▶ [Your goal]: Below are the records; copy exactly the stretch from the line containing "mulher a Patrícia" through the line containing "chá de limão", both ends included, and nothing else.
>>>
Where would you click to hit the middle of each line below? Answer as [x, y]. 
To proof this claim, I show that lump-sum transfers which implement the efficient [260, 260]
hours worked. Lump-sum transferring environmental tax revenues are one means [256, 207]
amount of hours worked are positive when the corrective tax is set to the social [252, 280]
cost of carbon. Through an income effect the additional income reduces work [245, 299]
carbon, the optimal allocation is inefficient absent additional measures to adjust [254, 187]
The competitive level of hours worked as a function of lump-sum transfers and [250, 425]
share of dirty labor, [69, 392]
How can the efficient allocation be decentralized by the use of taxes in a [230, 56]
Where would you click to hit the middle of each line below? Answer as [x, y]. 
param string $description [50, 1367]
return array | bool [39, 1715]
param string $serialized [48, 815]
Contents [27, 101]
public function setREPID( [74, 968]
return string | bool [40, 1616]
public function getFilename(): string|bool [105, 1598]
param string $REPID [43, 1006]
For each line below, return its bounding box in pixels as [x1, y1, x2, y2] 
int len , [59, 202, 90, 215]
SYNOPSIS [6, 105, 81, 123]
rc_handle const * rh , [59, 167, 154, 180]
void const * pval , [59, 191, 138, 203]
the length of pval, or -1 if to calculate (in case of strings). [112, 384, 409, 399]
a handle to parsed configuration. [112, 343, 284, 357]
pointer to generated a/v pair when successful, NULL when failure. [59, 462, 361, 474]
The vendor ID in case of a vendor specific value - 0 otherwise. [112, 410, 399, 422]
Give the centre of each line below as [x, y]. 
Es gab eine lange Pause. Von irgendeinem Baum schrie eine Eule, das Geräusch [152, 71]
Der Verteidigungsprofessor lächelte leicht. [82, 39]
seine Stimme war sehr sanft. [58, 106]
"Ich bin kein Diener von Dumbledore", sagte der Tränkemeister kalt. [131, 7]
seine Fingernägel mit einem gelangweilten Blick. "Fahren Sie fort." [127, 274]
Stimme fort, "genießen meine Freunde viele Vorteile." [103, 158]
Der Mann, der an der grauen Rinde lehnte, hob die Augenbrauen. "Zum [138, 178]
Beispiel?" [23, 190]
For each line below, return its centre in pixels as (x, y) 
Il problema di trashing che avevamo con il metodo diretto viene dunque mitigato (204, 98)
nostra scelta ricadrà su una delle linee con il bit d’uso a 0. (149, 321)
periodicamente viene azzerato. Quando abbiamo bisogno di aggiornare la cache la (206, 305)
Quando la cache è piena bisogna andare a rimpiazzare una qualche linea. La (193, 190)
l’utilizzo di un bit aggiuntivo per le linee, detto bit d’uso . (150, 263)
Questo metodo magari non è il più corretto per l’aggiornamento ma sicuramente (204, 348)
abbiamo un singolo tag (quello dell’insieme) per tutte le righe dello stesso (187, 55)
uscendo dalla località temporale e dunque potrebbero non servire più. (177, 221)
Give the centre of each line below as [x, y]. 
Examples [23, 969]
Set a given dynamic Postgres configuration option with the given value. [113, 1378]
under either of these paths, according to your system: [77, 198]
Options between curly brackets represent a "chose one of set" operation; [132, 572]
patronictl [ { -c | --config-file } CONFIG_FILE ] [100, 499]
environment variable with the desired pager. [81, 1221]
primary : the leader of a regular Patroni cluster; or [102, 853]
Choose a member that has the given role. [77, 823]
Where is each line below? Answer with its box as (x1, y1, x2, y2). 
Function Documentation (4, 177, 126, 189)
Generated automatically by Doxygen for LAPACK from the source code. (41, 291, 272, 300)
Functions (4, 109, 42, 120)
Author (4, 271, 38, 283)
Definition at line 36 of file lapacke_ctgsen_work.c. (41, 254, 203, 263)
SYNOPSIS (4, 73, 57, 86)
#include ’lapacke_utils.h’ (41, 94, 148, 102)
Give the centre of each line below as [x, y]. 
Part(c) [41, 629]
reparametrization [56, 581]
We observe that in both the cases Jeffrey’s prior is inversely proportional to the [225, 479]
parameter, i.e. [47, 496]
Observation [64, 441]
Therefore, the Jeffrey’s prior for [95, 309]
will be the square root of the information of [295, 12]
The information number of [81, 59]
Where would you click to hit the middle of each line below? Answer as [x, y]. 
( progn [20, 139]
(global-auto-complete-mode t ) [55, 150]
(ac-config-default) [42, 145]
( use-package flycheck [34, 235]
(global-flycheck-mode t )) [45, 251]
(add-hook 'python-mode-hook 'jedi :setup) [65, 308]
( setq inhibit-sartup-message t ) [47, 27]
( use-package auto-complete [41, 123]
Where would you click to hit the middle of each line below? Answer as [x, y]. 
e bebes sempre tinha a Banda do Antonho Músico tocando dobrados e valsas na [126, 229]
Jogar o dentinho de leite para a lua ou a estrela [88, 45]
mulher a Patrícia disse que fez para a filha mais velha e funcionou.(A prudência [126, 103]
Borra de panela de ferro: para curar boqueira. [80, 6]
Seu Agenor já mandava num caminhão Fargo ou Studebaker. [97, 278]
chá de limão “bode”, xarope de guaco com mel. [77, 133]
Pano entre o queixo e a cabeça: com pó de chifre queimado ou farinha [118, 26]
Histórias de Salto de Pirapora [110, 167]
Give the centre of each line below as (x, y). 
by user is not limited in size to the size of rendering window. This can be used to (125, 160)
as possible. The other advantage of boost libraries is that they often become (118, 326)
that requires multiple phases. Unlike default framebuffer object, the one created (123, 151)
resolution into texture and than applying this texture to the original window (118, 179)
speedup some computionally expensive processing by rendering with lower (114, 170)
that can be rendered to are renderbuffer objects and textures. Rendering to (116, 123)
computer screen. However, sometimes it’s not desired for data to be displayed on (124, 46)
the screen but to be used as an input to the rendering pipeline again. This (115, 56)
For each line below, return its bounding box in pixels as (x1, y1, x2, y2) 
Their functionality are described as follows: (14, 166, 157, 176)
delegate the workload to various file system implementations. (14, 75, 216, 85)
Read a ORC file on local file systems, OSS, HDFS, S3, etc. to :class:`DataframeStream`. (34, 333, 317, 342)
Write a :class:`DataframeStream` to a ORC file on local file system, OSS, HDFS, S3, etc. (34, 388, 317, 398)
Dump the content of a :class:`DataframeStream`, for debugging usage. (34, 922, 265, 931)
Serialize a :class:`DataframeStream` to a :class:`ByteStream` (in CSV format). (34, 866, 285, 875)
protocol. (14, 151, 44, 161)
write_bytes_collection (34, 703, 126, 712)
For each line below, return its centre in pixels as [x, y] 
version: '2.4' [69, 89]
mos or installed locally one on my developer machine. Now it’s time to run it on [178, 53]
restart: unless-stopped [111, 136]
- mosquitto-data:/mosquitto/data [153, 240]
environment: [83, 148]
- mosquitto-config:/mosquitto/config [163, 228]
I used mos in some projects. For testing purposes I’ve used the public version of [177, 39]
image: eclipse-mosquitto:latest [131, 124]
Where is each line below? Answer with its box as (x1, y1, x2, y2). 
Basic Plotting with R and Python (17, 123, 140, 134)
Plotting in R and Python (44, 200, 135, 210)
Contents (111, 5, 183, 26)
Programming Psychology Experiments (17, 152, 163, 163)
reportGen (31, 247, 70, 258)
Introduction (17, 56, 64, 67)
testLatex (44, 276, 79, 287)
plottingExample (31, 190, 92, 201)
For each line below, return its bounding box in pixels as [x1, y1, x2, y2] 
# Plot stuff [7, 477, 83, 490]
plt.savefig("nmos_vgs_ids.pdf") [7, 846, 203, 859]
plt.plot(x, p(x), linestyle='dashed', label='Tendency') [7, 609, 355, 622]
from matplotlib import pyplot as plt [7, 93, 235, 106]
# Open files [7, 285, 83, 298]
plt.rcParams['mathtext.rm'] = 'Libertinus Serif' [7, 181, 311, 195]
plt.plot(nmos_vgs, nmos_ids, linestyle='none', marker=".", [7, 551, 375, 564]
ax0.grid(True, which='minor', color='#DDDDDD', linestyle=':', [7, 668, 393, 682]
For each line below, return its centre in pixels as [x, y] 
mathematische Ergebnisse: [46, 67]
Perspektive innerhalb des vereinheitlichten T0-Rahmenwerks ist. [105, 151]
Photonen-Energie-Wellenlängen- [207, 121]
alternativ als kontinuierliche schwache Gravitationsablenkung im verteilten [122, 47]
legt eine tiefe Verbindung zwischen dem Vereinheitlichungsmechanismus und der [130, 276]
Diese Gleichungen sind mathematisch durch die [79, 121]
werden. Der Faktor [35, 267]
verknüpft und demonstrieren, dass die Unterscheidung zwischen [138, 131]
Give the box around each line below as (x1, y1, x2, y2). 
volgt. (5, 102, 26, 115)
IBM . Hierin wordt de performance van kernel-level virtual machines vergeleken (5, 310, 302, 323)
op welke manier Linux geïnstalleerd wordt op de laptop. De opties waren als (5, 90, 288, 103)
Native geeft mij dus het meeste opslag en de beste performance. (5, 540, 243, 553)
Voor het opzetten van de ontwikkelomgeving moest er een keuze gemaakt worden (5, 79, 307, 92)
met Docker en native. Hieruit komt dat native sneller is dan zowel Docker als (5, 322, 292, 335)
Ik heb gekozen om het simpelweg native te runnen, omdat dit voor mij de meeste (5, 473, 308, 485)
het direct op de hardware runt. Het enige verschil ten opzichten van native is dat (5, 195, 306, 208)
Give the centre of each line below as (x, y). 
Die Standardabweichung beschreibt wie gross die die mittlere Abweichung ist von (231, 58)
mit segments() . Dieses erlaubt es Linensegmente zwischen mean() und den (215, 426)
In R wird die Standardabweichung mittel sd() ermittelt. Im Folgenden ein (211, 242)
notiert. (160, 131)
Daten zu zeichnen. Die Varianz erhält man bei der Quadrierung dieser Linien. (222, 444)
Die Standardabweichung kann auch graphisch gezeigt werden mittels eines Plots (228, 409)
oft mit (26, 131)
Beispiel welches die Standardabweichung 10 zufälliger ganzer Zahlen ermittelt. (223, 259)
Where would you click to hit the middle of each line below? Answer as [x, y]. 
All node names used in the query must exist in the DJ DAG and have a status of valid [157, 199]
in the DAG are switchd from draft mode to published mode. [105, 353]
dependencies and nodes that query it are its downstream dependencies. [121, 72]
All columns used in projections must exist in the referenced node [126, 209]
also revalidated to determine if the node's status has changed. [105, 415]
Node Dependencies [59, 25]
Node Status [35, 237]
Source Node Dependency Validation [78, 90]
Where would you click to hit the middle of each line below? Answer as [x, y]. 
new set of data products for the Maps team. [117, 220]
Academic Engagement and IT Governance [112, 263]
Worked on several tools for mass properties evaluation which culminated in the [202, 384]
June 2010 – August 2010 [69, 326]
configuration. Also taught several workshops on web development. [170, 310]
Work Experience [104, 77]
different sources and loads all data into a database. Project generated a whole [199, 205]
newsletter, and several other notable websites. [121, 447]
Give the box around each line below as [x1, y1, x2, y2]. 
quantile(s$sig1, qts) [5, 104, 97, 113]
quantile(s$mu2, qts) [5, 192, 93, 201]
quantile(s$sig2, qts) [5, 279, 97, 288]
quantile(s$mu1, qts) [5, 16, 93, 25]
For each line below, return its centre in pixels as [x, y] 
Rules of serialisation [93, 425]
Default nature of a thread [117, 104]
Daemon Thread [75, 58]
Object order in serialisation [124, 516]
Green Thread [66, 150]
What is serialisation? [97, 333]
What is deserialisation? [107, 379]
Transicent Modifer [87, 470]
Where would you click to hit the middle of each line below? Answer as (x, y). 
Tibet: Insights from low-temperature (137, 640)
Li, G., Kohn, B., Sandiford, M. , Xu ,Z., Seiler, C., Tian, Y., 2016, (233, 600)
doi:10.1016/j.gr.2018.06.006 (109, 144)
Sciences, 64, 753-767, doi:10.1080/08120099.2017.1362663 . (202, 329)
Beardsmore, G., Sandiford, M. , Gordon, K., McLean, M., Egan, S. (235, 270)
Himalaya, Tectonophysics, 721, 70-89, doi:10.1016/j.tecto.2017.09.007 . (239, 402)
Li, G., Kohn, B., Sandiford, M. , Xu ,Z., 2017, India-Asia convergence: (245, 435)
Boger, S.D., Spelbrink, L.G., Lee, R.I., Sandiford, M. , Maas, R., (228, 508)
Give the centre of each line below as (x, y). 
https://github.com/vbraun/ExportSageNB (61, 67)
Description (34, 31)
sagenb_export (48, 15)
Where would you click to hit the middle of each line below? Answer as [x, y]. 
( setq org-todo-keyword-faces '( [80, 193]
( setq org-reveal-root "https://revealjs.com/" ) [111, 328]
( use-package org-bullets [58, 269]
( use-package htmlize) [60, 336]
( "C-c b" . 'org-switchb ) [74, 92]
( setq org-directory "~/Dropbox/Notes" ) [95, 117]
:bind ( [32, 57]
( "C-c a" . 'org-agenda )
<<<
▶ [Exercise response]:
mulher a Patrícia disse que fez para a filha mais velha e funcionou.(A prudência [126, 103]
Borra de panela de ferro: para curar boqueira. [80, 6]
Seu Agenor já mandava num caminhão Fargo ou Studebaker. [97, 278]
chá de limão “bode”, xarope de guaco com mel. [77, 133]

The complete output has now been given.